Exercise.
Every record below should be repeated exactly. Omit the pictures.

Top of Listed entries

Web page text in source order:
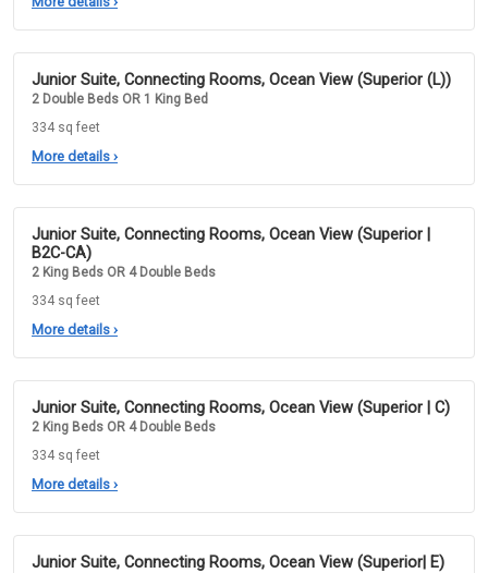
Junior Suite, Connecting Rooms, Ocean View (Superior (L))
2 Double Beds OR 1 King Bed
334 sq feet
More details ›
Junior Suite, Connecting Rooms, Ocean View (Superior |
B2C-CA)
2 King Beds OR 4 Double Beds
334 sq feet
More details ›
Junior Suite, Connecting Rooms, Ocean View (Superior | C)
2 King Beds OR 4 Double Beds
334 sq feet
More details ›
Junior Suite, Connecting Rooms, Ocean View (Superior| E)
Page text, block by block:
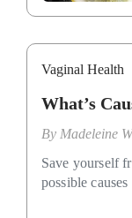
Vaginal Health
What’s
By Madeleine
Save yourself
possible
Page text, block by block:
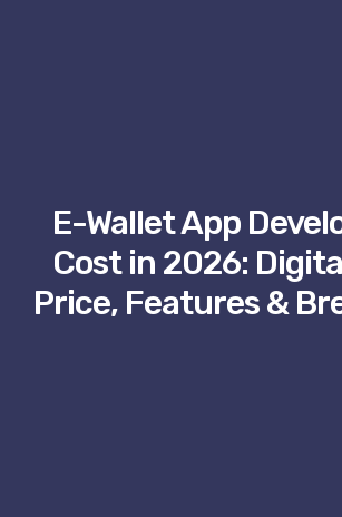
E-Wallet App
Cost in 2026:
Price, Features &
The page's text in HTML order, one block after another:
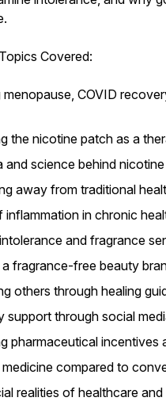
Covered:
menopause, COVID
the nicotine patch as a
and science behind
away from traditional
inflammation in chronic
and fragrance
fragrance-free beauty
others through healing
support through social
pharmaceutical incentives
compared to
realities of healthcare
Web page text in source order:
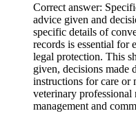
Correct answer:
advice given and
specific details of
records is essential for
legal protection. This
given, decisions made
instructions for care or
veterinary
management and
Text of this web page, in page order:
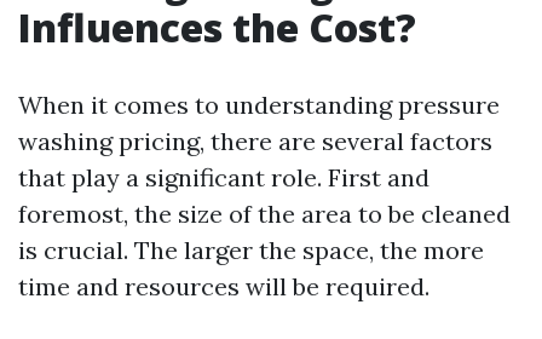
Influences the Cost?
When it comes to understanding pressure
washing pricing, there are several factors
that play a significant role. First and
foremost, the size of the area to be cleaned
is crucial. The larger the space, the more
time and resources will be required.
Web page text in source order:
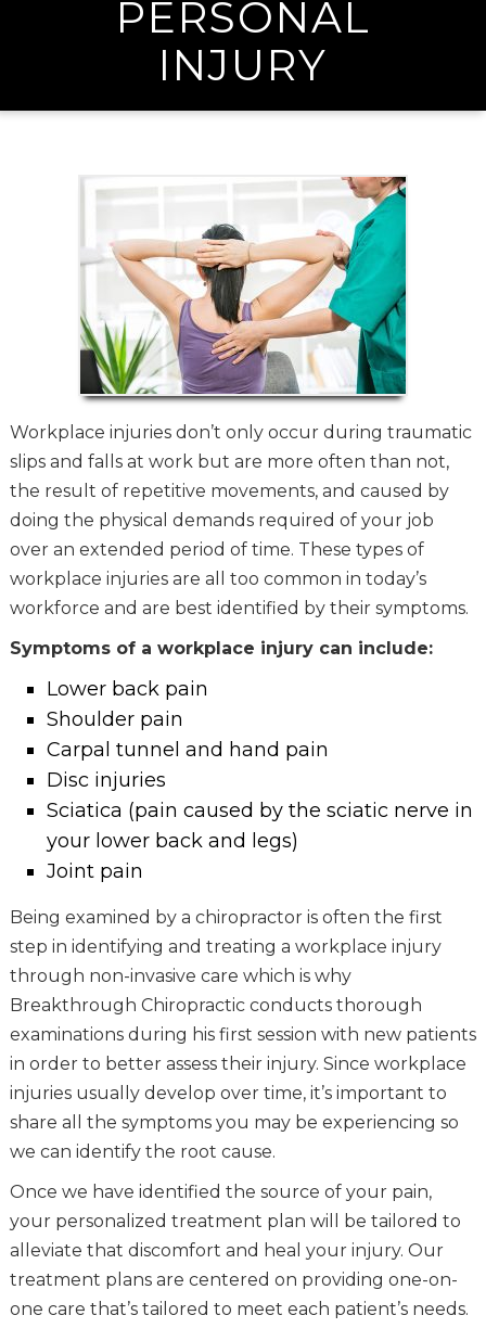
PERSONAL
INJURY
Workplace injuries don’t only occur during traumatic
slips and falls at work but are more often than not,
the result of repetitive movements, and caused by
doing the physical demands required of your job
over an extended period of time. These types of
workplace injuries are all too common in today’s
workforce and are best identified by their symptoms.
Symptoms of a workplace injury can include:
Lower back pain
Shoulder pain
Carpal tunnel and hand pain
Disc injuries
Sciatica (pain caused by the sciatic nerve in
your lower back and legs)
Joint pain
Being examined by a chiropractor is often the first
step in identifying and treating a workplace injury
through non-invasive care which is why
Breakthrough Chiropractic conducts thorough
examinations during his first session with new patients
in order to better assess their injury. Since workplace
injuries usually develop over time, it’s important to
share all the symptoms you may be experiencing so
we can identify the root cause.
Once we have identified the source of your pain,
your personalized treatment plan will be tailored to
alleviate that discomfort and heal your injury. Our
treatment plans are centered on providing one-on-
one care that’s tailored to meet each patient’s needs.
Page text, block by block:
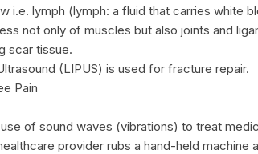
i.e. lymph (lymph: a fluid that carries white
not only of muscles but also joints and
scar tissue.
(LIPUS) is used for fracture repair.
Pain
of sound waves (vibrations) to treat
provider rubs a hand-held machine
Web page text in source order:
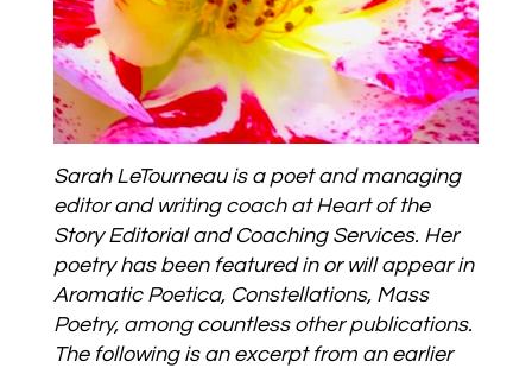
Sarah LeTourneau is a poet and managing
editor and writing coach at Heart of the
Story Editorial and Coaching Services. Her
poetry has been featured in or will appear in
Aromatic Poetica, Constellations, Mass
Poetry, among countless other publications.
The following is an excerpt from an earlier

Bottom of Listed entries

Exercise output.
Web page text in source order:
Junior Suite, Connecting Rooms, Ocean View (Superior (L))
2 Double Beds OR 1 King Bed
334 sq feet
More details ›
Junior Suite, Connecting Rooms, Ocean View (Superior |
B2C-CA)
2 King Beds OR 4 Double Beds
334 sq feet
More details ›
Junior Suite, Connecting Rooms, Ocean View (Superior | C)
2 King Beds OR 4 Double Beds
334 sq feet
More details ›
Junior Suite, Connecting Rooms, Ocean View (Superior| E)
Page text, block by block:
Vaginal Health
What’s
By Madeleine
Save yourself
possible
Page text, block by block:
E-Wallet App
Cost in 2026:
Price, Features &
The page's text in HTML order, one block after another:
Covered:
menopause, COVID
the nicotine patch as a
and science behind
away from traditional
inflammation in chronic
and fragrance
fragrance-free beauty
others through healing
support through social
pharmaceutical incentives
compared to
realities of healthcare
Web page text in source order:
Correct answer:
advice given and
specific details of
records is essential for
legal protection. This
given, decisions made
instructions for care or
veterinary
management and
Text of this web page, in page order:
Influences the Cost?
When it comes to understanding pressure
washing pricing, there are several factors
that play a significant role. First and
foremost, the size of the area to be cleaned
is crucial. The larger the space, the more
time and resources will be required.
Web page text in source order:
PERSONAL
INJURY
Workplace injuries don’t only occur during traumatic
slips and falls at work but are more often than not,
the result of repetitive movements, and caused by
doing the physical demands required of your job
over an extended period of time. These types of
workplace injuries are all too common in today’s
workforce and are best identified by their symptoms.
Symptoms of a workplace injury can include:
Lower back pain
Shoulder pain
Carpal tunnel and hand pain
Disc injuries
Sciatica (pain caused by the sciatic nerve in
your lower back and legs)
Joint pain
Being examined by a chiropractor is often the first
step in identifying and treating a workplace injury
through non-invasive care which is why
Breakthrough Chiropractic conducts thorough
examinations during his first session with new patients
in order to better assess their injury. Since workplace
injuries usually develop over time, it’s important to
share all the symptoms you may be experiencing so
we can identify the root cause.
Once we have identified the source of your pain,
your personalized treatment plan will be tailored to
alleviate that discomfort and heal your injury. Our
treatment plans are centered on providing one-on-
one care that’s tailored to meet each patient’s needs.
Page text, block by block:
i.e. lymph (lymph: a fluid that carries white
not only of muscles but also joints and
scar tissue.
(LIPUS) is used for fracture repair.
Pain
of sound waves (vibrations) to treat
provider rubs a hand-held machine
Web page text in source order:
Sarah LeTourneau is a poet and managing
editor and writing coach at Heart of the
Story Editorial and Coaching Services. Her
poetry has been featured in or will appear in
Aromatic Poetica, Constellations, Mass
Poetry, among countless other publications.
The following is an excerpt from an earlier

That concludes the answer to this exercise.